Reproduce what is written in the records below exactly, and leave out the images.

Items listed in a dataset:
"""

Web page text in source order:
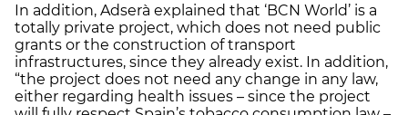
In addition, Adserà explained that ‘BCN World’ is a
totally private project, which does not need public
grants or the construction of transport
infrastructures, since they already exist. In addition,
“the project does not need any change in any law,
either regarding health issues – since the project
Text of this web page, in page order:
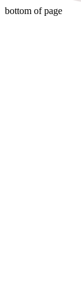
bottom of page
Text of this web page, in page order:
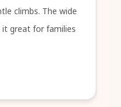
climbs. The wide
it great for families
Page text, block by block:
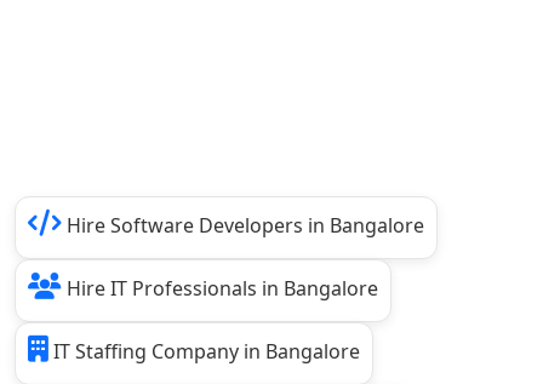
Hire Software Developers in Bangalore
Hire IT Professionals in Bangalore
IT Staffing Company in Bangalore
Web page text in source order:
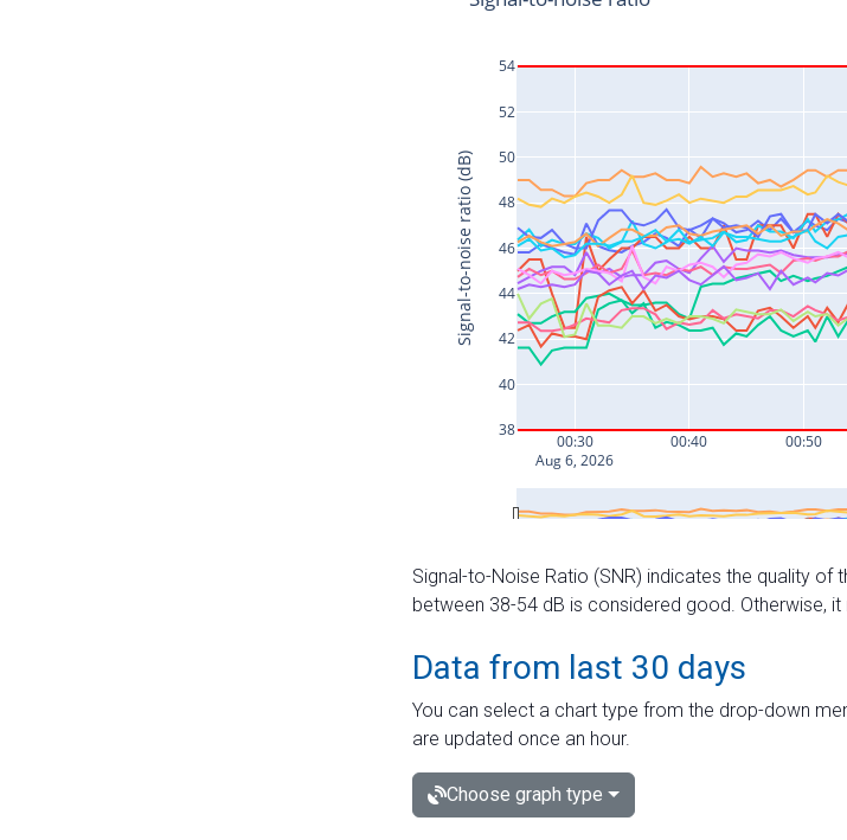
Signal-to-Noise Ratio (SNR) indicates the quality
between 38-54 dB is considered good. Otherwise,
Data from last 30 days
You can select a chart type from the drop-down
are updated once an hour.
Choose graph type
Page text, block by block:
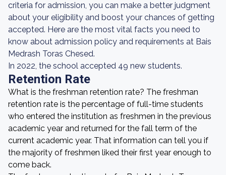
criteria for admission, you can make a better judgment
about your eligibility and boost your chances of getting
accepted. Here are the most vital facts you need to
know about admission policy and requirements at Bais
Medrash Toras Chesed.
In 2022, the school accepted 49 new students.
Retention Rate
What is the freshman retention rate? The freshman
retention rate is the percentage of full-time students
who entered the institution as freshmen in the previous
academic year and returned for the fall term of the
current academic year. That information can tell you if
the majority of freshmen liked their first year enough to
come back.
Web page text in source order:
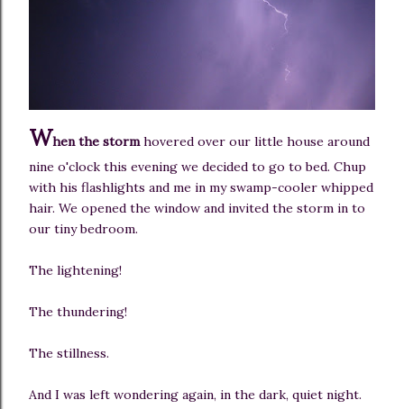
When the stormhovered over our little house around
nine o'clock this evening we decided to go to bed. Chup
with his flashlights and me in my swamp-cooler whipped
hair. We opened the window and invited the storm in to
our tiny bedroom.
The lightening!
The thundering!
The stillness.
And I was left wondering again, in the dark, quiet night.
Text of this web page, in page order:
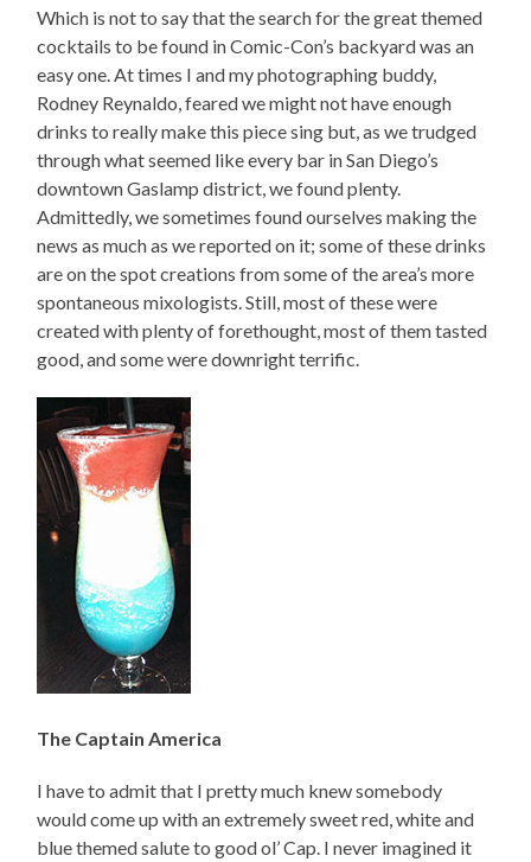
Which is not to say that the search for the great themed
cocktails to be found in Comic-Con’s backyard was an
easy one. At times I and my photographing buddy,
Rodney Reynaldo, feared we might not have enough
drinks to really make this piece sing but, as we trudged
through what seemed like every bar in San Diego’s
downtown Gaslamp district, we found plenty.
Admittedly, we sometimes found ourselves making the
news as much as we reported on it; some of these drinks
are on the spot creations from some of the area’s more
spontaneous mixologists. Still, most of these were
created with plenty of forethought, most of them tasted
good, and some were downright terrific.
The Captain America
I have to admit that I pretty much knew somebody
would come up with an extremely sweet red, white and
blue themed salute to good ol’ Cap. I never imagined it
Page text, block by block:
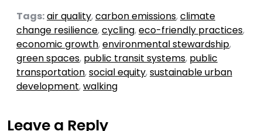
Tags:air quality,carbon emissions,climate
change resilience,cycling,eco-friendly practices,
economic growth,environmental stewardship,
green spaces, public transit systems, public
transportation,social equity,sustainable urban
development,walking
Leave a Reply
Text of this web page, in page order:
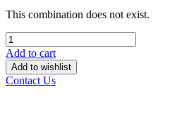
This combination does not exist.
Add to cart
Add to wishlist
Contact Us
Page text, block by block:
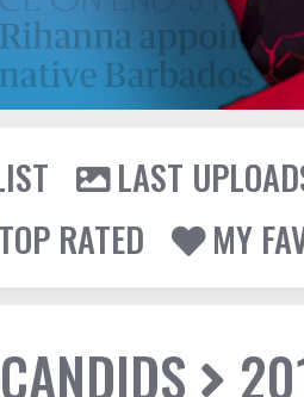
LAST
TOP RATED
MY
CANDIDS
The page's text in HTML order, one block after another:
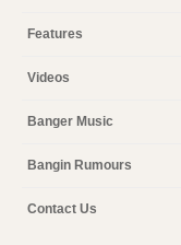
Features
Videos
Banger Music
Bangin Rumours
Contact Us
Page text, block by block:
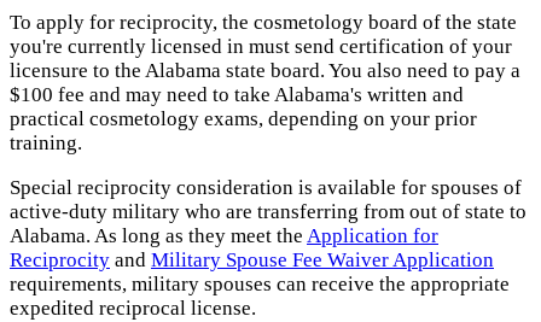
To apply for reciprocity, the cosmetology board of the state
you're currently licensed in must send certification of your
licensure to the Alabama state board. You also need to pay a
$100 fee and may need to take Alabama's written and
practical cosmetology exams, depending on your prior
training.
Special reciprocity consideration is available for spouses of
active-duty military who are transferring from out of state to
Alabama. As long as they meet the Application for
Reciprocity and Military Spouse Fee Waiver Application
requirements, military spouses can receive the appropriate
expedited reciprocal license.

"""

OUTPUT:
Web page text in source order:
In addition, Adserà explained that ‘BCN World’ is a
totally private project, which does not need public
grants or the construction of transport
infrastructures, since they already exist. In addition,
“the project does not need any change in any law,
either regarding health issues – since the project
Text of this web page, in page order:
bottom of page
Text of this web page, in page order:
climbs. The wide
it great for families
Page text, block by block:
Hire Software Developers in Bangalore
Hire IT Professionals in Bangalore
IT Staffing Company in Bangalore
Web page text in source order:
Signal-to-Noise Ratio (SNR) indicates the quality
between 38-54 dB is considered good. Otherwise,
Data from last 30 days
You can select a chart type from the drop-down
are updated once an hour.
Choose graph type
Page text, block by block:
criteria for admission, you can make a better judgment
about your eligibility and boost your chances of getting
accepted. Here are the most vital facts you need to
know about admission policy and requirements at Bais
Medrash Toras Chesed.
In 2022, the school accepted 49 new students.
Retention Rate
What is the freshman retention rate? The freshman
retention rate is the percentage of full-time students
who entered the institution as freshmen in the previous
academic year and returned for the fall term of the
current academic year. That information can tell you if
the majority of freshmen liked their first year enough to
come back.
Web page text in source order:
When the stormhovered over our little house around
nine o'clock this evening we decided to go to bed. Chup
with his flashlights and me in my swamp-cooler whipped
hair. We opened the window and invited the storm in to
our tiny bedroom.
The lightening!
The thundering!
The stillness.
And I was left wondering again, in the dark, quiet night.
Text of this web page, in page order:
Which is not to say that the search for the great themed
cocktails to be found in Comic-Con’s backyard was an
easy one. At times I and my photographing buddy,
Rodney Reynaldo, feared we might not have enough
drinks to really make this piece sing but, as we trudged
through what seemed like every bar in San Diego’s
downtown Gaslamp district, we found plenty.
Admittedly, we sometimes found ourselves making the
news as much as we reported on it; some of these drinks
are on the spot creations from some of the area’s more
spontaneous mixologists. Still, most of these were
created with plenty of forethought, most of them tasted
good, and some were downright terrific.
The Captain America
I have to admit that I pretty much knew somebody
would come up with an extremely sweet red, white and
blue themed salute to good ol’ Cap. I never imagined it
Page text, block by block:
Tags:air quality,carbon emissions,climate
change resilience,cycling,eco-friendly practices,
economic growth,environmental stewardship,
green spaces, public transit systems, public
transportation,social equity,sustainable urban
development,walking
Leave a Reply
Text of this web page, in page order:
This combination does not exist.
Add to cart
Add to wishlist
Contact Us
Page text, block by block:
LAST
TOP RATED
MY
CANDIDS
The page's text in HTML order, one block after another:
Features
Videos
Banger Music
Bangin Rumours
Contact Us
Page text, block by block:
To apply for reciprocity, the cosmetology board of the state
you're currently licensed in must send certification of your
licensure to the Alabama state board. You also need to pay a
$100 fee and may need to take Alabama's written and
practical cosmetology exams, depending on your prior
training.
Special reciprocity consideration is available for spouses of
active-duty military who are transferring from out of state to
Alabama. As long as they meet the Application for
Reciprocity and Military Spouse Fee Waiver Application
requirements, military spouses can receive the appropriate
expedited reciprocal license.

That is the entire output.